Избранные эссе | страница 43



За эти девять лет выросли бесчисленные могилы. Могилы тех, кто умирал в глухую ночь и не мог верить, что будет рассвет. И казалось нам, что в этих могилах лежат не только наши близкие и любимые, но и сама Россия ляжет в них.

Страшный опыт у нас у всех, и надолго он обессилил нас.

Долго не были мы способны ни к какой борьбе и даже не знали, какие силы противника. Если же что и кидало нас на борьбу, то это была бессильная злоба и беспредельное отчаяние.

Но теперь что‑то случилось в мире.

Пусть в области истории, во внешних событиях, не изменилось почти ничего, пусть и сейчас владеет та же власть в России и так же бросает в тюрьмы и ведет на смерть всех, кто ей неугоден, пусть Европа еще не до конца поняла глубину трагедии русского народа и пусть ей до этой трагедии еще мало дела.

В какой‑то иной плоскости, — в области духа, — можно уже учуять, что свершился великий перелом, иной свет забрезжил, иными ветрами насыщен воздух. Если отвлечься от медленной поступи истории, если забыть ежедневное и прислушаться к иным ветрам, — то можно отчетливо слышать, как бьет двенадцатый час — час освобождения и пробуждения духа.

И постепенно мы все начинаем дышать этим воздухом двенадцатого часа. Да и внешние признаки перелома уже налицо, надо только внимательнее всмотреться в них. В отдельных людях, в различных собраниях людей начинает ощущаться какая‑то крылатость, подъем и вера. И впервые мы начинаем опознавать врагов, они — это не отдельные люди со злой волей. Отдельные люди — только орудие злой воли, они — одержимы темной силой и влекомы ею. За ними во весь рост вырисовываются темные силы, и против них должна вестись борьба. И кажется чем‑то несомненным, «что сей род изгоняется молитвой и постом». Никакие человеческие усилия, никакая воля и никакой разум не смогут найти правильных путей, если не будет понято, что «сей род изгоняется постом и молитвой».

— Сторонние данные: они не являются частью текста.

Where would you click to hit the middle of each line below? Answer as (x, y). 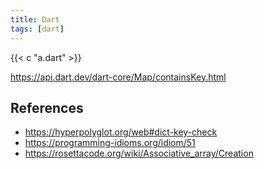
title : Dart (35, 19)
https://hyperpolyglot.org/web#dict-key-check (121, 132)
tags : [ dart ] (37, 29)
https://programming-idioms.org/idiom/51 (110, 143)
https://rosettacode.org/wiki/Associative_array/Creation (139, 153)
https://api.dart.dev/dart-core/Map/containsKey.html (118, 77)
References (47, 107)

Только так, только такими усилиями можно добраться до самой сердцевины тьмы, которая окружает Россию, и избавить ее от гибели. Это первое, что нам всем нужно помнить. И кроме такой чисто отрицательной задачи, мы начинаем ощущать и иную — большую, труднейшую — положительную. Мы можем так ее выразить: «Познаю тебя, начало высоких и мятежных дней». Мы чувствуем, что при какой‑то исторической удаче — завтрашний русский день будет ослепительно светлым и своим светом осветит весь мир.

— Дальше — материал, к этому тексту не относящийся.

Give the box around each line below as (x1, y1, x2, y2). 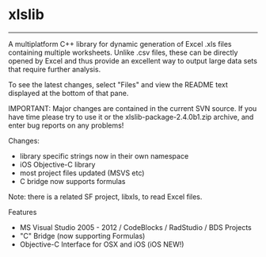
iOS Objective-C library (19, 159, 96, 169)
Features (8, 207, 37, 217)
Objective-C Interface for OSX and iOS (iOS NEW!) (19, 240, 184, 249)
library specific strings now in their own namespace (19, 151, 189, 160)
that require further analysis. (8, 64, 101, 74)
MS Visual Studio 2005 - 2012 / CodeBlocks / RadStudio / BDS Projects (19, 222, 252, 232)
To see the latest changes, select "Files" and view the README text (8, 79, 228, 89)
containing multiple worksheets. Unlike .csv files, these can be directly (8, 48, 238, 57)
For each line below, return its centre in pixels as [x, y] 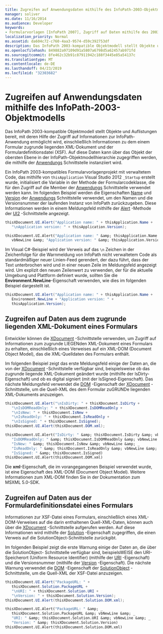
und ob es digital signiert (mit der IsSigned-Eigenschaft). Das [92, 379]
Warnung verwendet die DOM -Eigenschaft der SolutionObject [67, 568]
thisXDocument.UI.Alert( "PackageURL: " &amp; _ [54, 609]
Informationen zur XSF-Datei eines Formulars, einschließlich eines [71, 517]
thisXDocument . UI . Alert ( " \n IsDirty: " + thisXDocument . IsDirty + [73, 403]
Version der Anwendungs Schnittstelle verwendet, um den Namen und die [79, 198]
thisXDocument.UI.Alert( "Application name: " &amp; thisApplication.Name [81, 236]
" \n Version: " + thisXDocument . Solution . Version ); [64, 595]
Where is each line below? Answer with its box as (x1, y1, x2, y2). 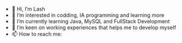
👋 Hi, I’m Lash (11, 6, 45, 12)
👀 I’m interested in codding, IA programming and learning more (11, 12, 165, 19)
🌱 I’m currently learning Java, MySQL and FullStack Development (11, 18, 170, 24)
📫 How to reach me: (11, 31, 62, 37)
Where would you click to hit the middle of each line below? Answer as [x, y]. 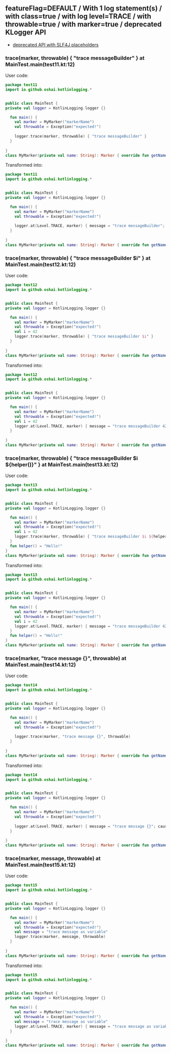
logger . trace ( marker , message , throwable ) [60, 937]
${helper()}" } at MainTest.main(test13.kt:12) [62, 464]
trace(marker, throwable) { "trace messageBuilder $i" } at [78, 258]
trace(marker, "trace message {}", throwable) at [66, 658]
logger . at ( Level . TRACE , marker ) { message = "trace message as [83, 1026]
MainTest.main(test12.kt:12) [41, 264]
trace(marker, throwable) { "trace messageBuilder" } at [75, 58]
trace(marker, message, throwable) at [53, 858]

Мы начинаем верить, что завтрашний день осуществит творческое единение начал веры и начал человеческих усилий. И когда мы мысленно обращаемся к России, то впервые нам хочется смотреть не назад, на последний клочок русской земли, последний берег, оставленный нами, — а вперед, на те берега, которые вырисовываются перед нами в предрассветном сумраке.